#### Exercise requirements:
Retype the entries below word for word, leaving out every picture.
<<<<
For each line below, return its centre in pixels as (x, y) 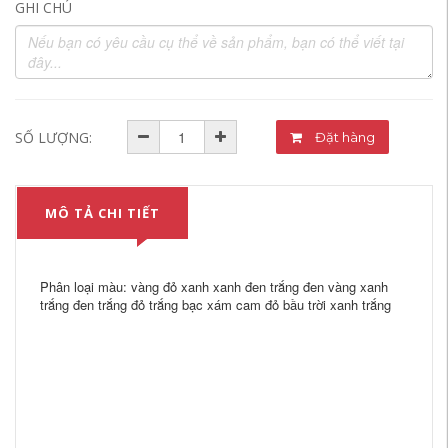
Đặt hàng (359, 137)
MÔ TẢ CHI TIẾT (102, 213)
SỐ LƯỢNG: (53, 137)
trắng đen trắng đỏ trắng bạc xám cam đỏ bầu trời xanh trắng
>>>>
#### Written answer:
For each line below, return its centre in pixels as (x, y) 
Đặt hàng (359, 137)
MÔ TẢ CHI TIẾT (102, 213)
SỐ LƯỢNG: (53, 137)
trắng đen trắng đỏ trắng bạc xám cam đỏ bầu trời xanh trắng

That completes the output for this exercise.